[Stored dataset items]
__________

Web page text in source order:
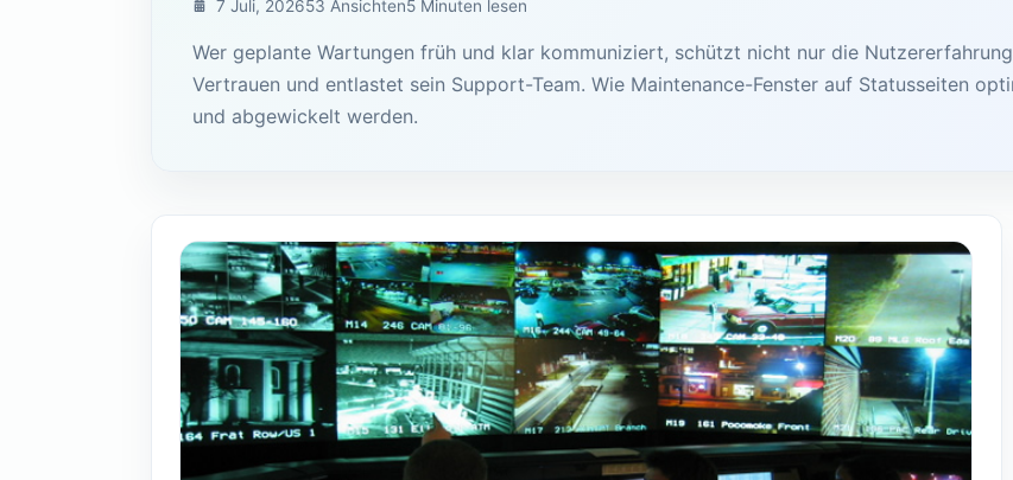
7 Juli, 202653 Ansichten5 Minuten lesen
Wer geplante Wartungen früh und klar kommuniziert, schützt nicht nur die
Vertrauen und entlastet sein Support-Team. Wie Maintenance-Fenster auf Statusseiten
und abgewickelt werden.

__________

▶ PROBLEM
In your copy of the records above, include no pictures and match every line exactly.

▶ OUTPUT FOR THIS EXERCISE
Web page text in source order:
7 Juli, 202653 Ansichten5 Minuten lesen
Wer geplante Wartungen früh und klar kommuniziert, schützt nicht nur die
Vertrauen und entlastet sein Support-Team. Wie Maintenance-Fenster auf Statusseiten
und abgewickelt werden.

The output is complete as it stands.